This motherfucker.
Dude, you know there are a lot of times I just can’t even. Like, I think to myself, I should really write a column on this asinine shit, you know, just so I can remember exactly when I predicted some fuckery. The effort, though, it’s like it pains me to have to repeat the stupid shit that is taking place.
Don’t worry, I already made room in the file-o-flex for my next cease and desist. It’s going right next to the first one I got from this vag. Speaking of vag….
Wellllllp, if you’re a cop here in Florida, I’m incredibly sorry, but it seems you’ll be on the next train down to checking genitalia town. Yea, no seriously, get your ticket and pack your fucking bag.
Ain’t no body armor saving you from this shit show.
Also, someone remind me to up my waxing schedule, because I don’t want to be caught looking unkempt. That’s just…
What the fuck is really fucking going on?
Are y’all hearing the fucking words leaving my fingertips? Like, this isn’t a goddam drill, people. This is legit really the fucking scenario.
I can’t. Dude. I just. What?
Ok. Goddamit, April, get your shit together, it’s time to speak the usual form of broken English you speak with. Just…allow me a pearl clutch over here.
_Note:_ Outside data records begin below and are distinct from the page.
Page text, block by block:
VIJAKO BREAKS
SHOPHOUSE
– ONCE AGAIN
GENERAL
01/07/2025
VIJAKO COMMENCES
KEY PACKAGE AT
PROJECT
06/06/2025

SB254, the gender affirming care ban, also includes the super fun side note of trans bathroom bans. I said super fun side note but what I really meant was, “I can’t say what I want to say right now because I’m already flagged and not looking forward to the trip out to Lowell I’m probably going to end up taking”.
Look. I don’t get into the trans side of shit. I just don’t, because it hasn’t been something I needed to. I’m just a fucking human. I’m not gay, but I’ve got a lot of y’all on my team, and I’ve got my ribbon halo ready to ride.
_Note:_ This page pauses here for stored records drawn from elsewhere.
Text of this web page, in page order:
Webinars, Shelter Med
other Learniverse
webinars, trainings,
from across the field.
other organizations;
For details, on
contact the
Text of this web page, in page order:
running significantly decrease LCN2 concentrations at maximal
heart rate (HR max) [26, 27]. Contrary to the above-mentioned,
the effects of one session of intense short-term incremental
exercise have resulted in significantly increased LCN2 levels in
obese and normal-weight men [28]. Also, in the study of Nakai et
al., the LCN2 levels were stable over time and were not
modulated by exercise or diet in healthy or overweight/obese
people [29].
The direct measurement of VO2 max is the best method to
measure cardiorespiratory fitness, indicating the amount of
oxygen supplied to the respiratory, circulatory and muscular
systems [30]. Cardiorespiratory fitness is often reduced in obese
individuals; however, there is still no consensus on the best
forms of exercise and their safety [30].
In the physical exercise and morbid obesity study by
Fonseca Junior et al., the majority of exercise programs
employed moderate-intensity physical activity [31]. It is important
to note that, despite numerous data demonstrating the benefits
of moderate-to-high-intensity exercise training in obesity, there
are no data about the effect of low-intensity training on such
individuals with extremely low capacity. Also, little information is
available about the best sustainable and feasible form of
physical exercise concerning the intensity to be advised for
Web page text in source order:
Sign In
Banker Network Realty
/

This is a goddam dystopian nightmare. 1984, baby, we are here.
So, according to an unnamed source, which is why I’m not yet already in the bubble Caprice headed up to have a word with that fat, egomaniacal clown, a woman has already been genitalia checked in a public restroom.
Who the-
Wh-
Motherfucker.
Turns out, the woman checked was an actual, real life securely tucked uterus woman. Like that should have to be a point, but. I mean, I get it, really, I do. I’m a woman. I feel like some spaces are seriously just for women. I don’t want dudes all up in my pelvic area when I’m already trying to hoversquat over a public toilet.
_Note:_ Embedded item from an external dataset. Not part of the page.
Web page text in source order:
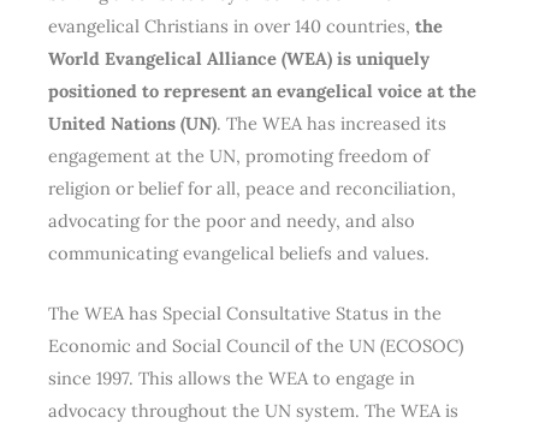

That’s fucking uncomfortable.
But, even more uncomfortable, being a woman who is a little “manish”, and being vag handled by the fucking cops.
I want to know how you get stuck with that fucking duty. Your desk sergeant hates your ass. I mean. Really, dude, he does.
I don’t subscribe to a lot of the Gen Z terminology, because I’m a fucking grown up and it’s just stupid. However, for this, I don’t need to. Nobody needs to be visually inspecting anyone else’s junk to be able to piss in a dirty ass Waffle House bathroom. Get fucking real.
I hope to God one of you Susans’ gets an extra short bob this summer and winds up on the wrong end of this legalized sexual assault. We’ll never hear the fucking end of it then, not until some leopards eat some fucking faces.
Welp. Meow.
It’s times like these I’m so thankful for these backbreaking boobs. About damned time they did something for me. Well, I mean other than everything else they’ve ever done for me. It’s a long list, let’s just forget I mouthed off. I’m sorry, boobs, you deserve better. Please, don’t fail me now. Not in this, the need proof of uterine times we’re now in.
I’m absolutely fucking floored. If I’m asleep, someone had better get the fuck over here and wake me from this nightmare.
What in the fuck.
-Q
I used to own a very popular women's networking company in Sarasota. An individual who presented as trans when she wasn't at work would come to our girls night mixers. I never batted an eyelash. She was great, respectful, showed up as a gorgeous woman with better legs than me, was very social. One night, a member who had clearly had too much to drink approached me at the registration desk to tell me that someone at the mixer wasn't a woman. "Oh boy," I thought. "Here we go." As it turns out, she was referring to a longtime member who was just a more masculine looking woman. I was relieved for Sabrina even though I had no intention of doing anything. Someone once left me a phone message about her, and I did call and tell her about it for her safety. I reassured her that she was 100% welcome at my mixers. As you can imagine, I was crushed a few months later when she took her own life. I got the feeling she was didn't have the support to truly be who she wanted 100% of the time. But I'm so glad I can look back and feel good about my interactions with her in relation to my events.
Can she bring a fed case for invasion of privacy, constitutional rights violations, anything?